Keith Ross, who corrected the proofs for the Bulletin, was fortyish, pedantic, hen-pecked, from the western suburb of Ryde, with an encyclopaedic knowledge and a high-pitched, nasal voice. The Women’s Mirror reader, Graham Phillips, was urbane, witty, cultured, highly strung and homosexual. His partner was Gordon Watson, a concert pianist from the Watson’s Ink family. There could be no more contrasting couple than Ross and Phillips, but their banter across the partition was always friendly and invariably witty. They kept Phillips’ copyholder Adrian Wintle and me entertained.
Phillips would regularly chide Ross for his stinginess, his taste in food, his reading matter, his musical preferences and, most of all, his attire, best described as pre-war drab. Phillips was a flamboyant dresser, verging on the theatrical. Members of the editorial staff would pay visits to the readers room to check proofs and consult the massive Funk & Wagnall dictionary, which occupied pride of place on a bench near the doorway.
These were highlights of the day as we savoured bons mots from the luminaries. They included Douglas Stewart, Ronald McCuaig, Charlie Shaw, James Macdonnell, Jim Blair, John Fountain, Phil Dorter, Malcolm Ellis, Pauline Littlejohn, Stan Keogh and Bill Fitzhenry.
I had not worked long as a copyholder when, after having had a few editorial items accepted, I was offered a cadetship, the second in the history of the paper. The only previous cadet was Phil Dorter, who had come across from Western Australia on winning a short-story competition. Dorter was still a member of the staff at the time, editing the ‘Man on the Land’ page.
My promotion earned me an office of my own with an old-fashioned roll-top desk, along with an entitlement to join the roster for the morning-tea ritual. This involved boiling an enormous antique kettle, preparing a brew capable of standing up to critical scrutiny and summoning staff members who would stand around a makeshift table covered with a sheet of newsprint to pontificate on affairs of the day. The setting was austere, the debate robust and colourful.

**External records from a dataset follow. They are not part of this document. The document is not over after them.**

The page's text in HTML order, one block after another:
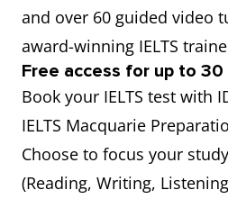
and over 60 guided video
award-winning IELTS
Free access for up to 30
Book your IELTS test with
IELTS Macquarie
Choose to focus your
(Reading, Writing,
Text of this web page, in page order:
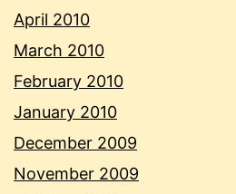
April 2010
March 2010
February 2010
January 2010
December 2009
November 2009
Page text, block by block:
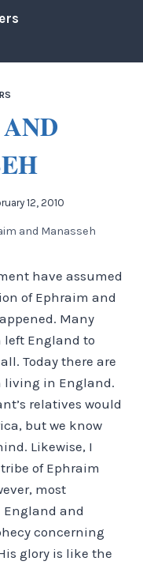
12, 2010
and Manasseh
have assumed
of Ephraim and
Many
left England to
Today there are
living in England.
relatives would
but we know
Likewise, I
of Ephraim
most
England and
concerning
glory is like the
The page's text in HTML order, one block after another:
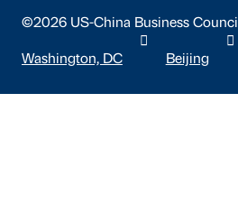
©2026 US-China Business Council
Washington, DC Beijing
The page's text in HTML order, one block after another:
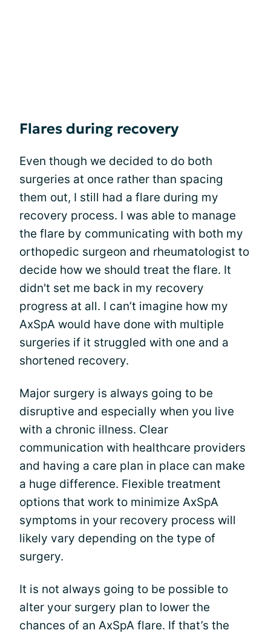
Flares during recovery
Even though we decided to do both
surgeries at once rather than spacing
them out, I still had a flare during my
recovery process. I was able to manage
the flare by communicating with both my
orthopedic surgeon and rheumatologist to
decide how we should treat the flare. It
didn't set me back in my recovery
progress at all. I can’t imagine how my
AxSpA would have done with multiple
surgeries if it struggled with one and a
shortened recovery.
Major surgery is always going to be
disruptive and especially when you live
with a chronic illness. Clear
communication with healthcare providers
and having a care plan in place can make
a huge difference. Flexible treatment
options that work to minimize AxSpA
symptoms in your recovery process will
likely vary depending on the type of
surgery.
It is not always going to be possible to
alter your surgery plan to lower the
chances of an AxSpA flare. If that’s the
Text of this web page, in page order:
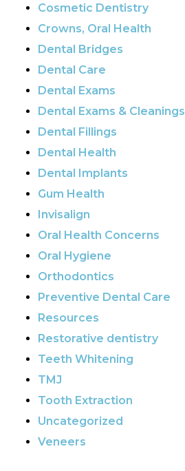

David Adams, the Bulletin’s editor, was a solemn but kindly man whose main interests were finance and politics. Cecil Mann, assistant editor and chief subeditor, was an accomplished short-story writer who had edited the Red Page before handing it over to Douglas Stewart. The Red Page, the inside front cover of the paper, was regarded as the holy of holies of the literary section. Stewart almost had apoplexy on discovering on his return from leave that Ron McCuaig had published one of my poems in this hallowed province.

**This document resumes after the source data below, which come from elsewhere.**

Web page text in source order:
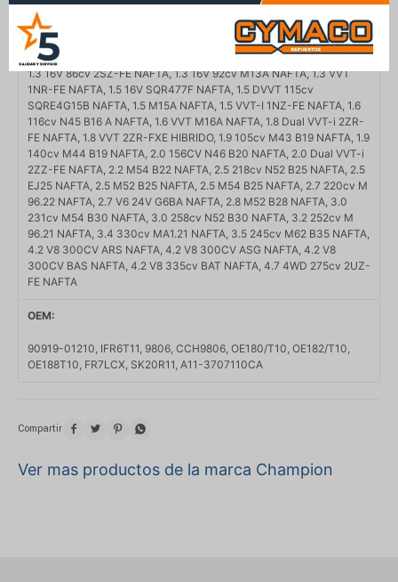
OUTBACK, SONATA, SWIFT, SX4, TUNDRA, VITARA, X3, X5
Motor
1.3 16V 86cv 2SZ-FE NAFTA, 1.3 16V 92cv M13A NAFTA, 1.3 VVT
1NR-FE NAFTA, 1.5 16V SQR477F NAFTA, 1.5 DVVT 115cv
SQRE4G15B NAFTA, 1.5 M15A NAFTA, 1.5 VVT-I 1NZ-FE NAFTA, 1.6
116cv N45 B16 A NAFTA, 1.6 VVT M16A NAFTA, 1.8 Dual VVT-i 2ZR-
FE NAFTA, 1.8 VVT 2ZR-FXE HIBRIDO, 1.9 105cv M43 B19 NAFTA, 1.9
140cv M44 B19 NAFTA, 2.0 156CV N46 B20 NAFTA, 2.0 Dual VVT-i
2ZZ-FE NAFTA, 2.2 M54 B22 NAFTA, 2.5 218cv N52 B25 NAFTA, 2.5
EJ25 NAFTA, 2.5 M52 B25 NAFTA, 2.5 M54 B25 NAFTA, 2.7 220cv M
96.22 NAFTA, 2.7 V6 24V G6BA NAFTA, 2.8 M52 B28 NAFTA, 3.0
231cv M54 B30 NAFTA, 3.0 258cv N52 B30 NAFTA, 3.2 252cv M
96.21 NAFTA, 3.4 330cv MA1.21 NAFTA, 3.5 245cv M62 B35 NAFTA,
4.2 V8 300CV ARS NAFTA, 4.2 V8 300CV ASG NAFTA, 4.2 V8
300CV BAS NAFTA, 4.2 V8 335cv BAT NAFTA, 4.7 4WD 275cv 2UZ-
FE NAFTA
OEM
90919-01210, IFR6T11, 9806, CCH9806, OE180/T10, OE182/T10,
OE188T10, FR7LCX, SK20R11, A11-3707110CA
   
Ver mas productos de la marca Champion

Cec Mann was my hero. Born at Cudgen on the Tweed River, he left school early and had done all kinds of bush work before enlisting at 18 in the AIF in August 1914. Attached to the Light Horse, he sailed with the first contingent and was wounded on Gallipoli, a second time at Lone Pine and again at Passchendaele, where he won the Military Medal. A special limited edition of three of his short stories signed by the author is one of my treasured possessions. I also have copies of his Light in the Valley and The River and Other Stories, the latter signed in characteristic red ink, ‘For my Bulletin colleague Ray Alexander’. Mann lived with his wife ‘Duggie’ at Neutral Bay. They bred bulldogs and cultivated orchids.
Douglas Stewart was a major contributor to the development of the literature of Australia and New Zealand, where he was born. Highly versatile and prolific, he wrote poetry, plays, short stories, biographies and criticism. His best-known works include Sonnets to the Unknown Soldier (1941), The Fire on the Snow (1944), Australian Bush Ballads (with Nancy Keesing, 1955) and The Seven Rivers (1966).

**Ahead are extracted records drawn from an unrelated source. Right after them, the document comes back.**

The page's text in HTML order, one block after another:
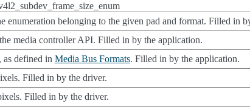
enumeration belonging to the given pad and format. Filled in
media controller API. Filled in by the application.
as defined in Media Bus Formats. Filled in by the application.
Filled in by the driver.
Filled in by the driver.
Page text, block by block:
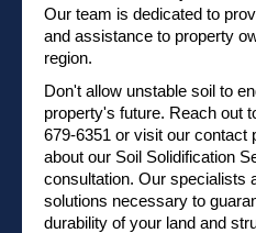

A short, stooped, slightly built man, Stewart was a heavy smoker who held his cigarettes off to the side in his left hand, in an effete manner. He spoke quietly, often emphasising his deliberate choice of words with a wry smile. Stewart was married to the artist Margaret Coen, and they maintained close friendships with several contemporary artists and literati, including Norman Lindsay, Kenneth Slessor, Nancy Keesing, David Campbell and Rosemary Dobson, all regular visitors to Stewart’s office.
By contrast to Stewart, short-story editor Ronald McCuaig was tall and stout and walked with a swinging leg action. He had a grating voice and a raucous laugh. Each week McCuaig wrote a humorous, topical verse under the pen-name Swilliam and laughed uproariously every time he hit on a witty line. A poet, journalist, literary critic, humourist and children’s author, McCuaig was described by Geoffrey Dutton as Australia’s first modern poet and by Kenneth Slessor as being in the front rank of Australia’s poets.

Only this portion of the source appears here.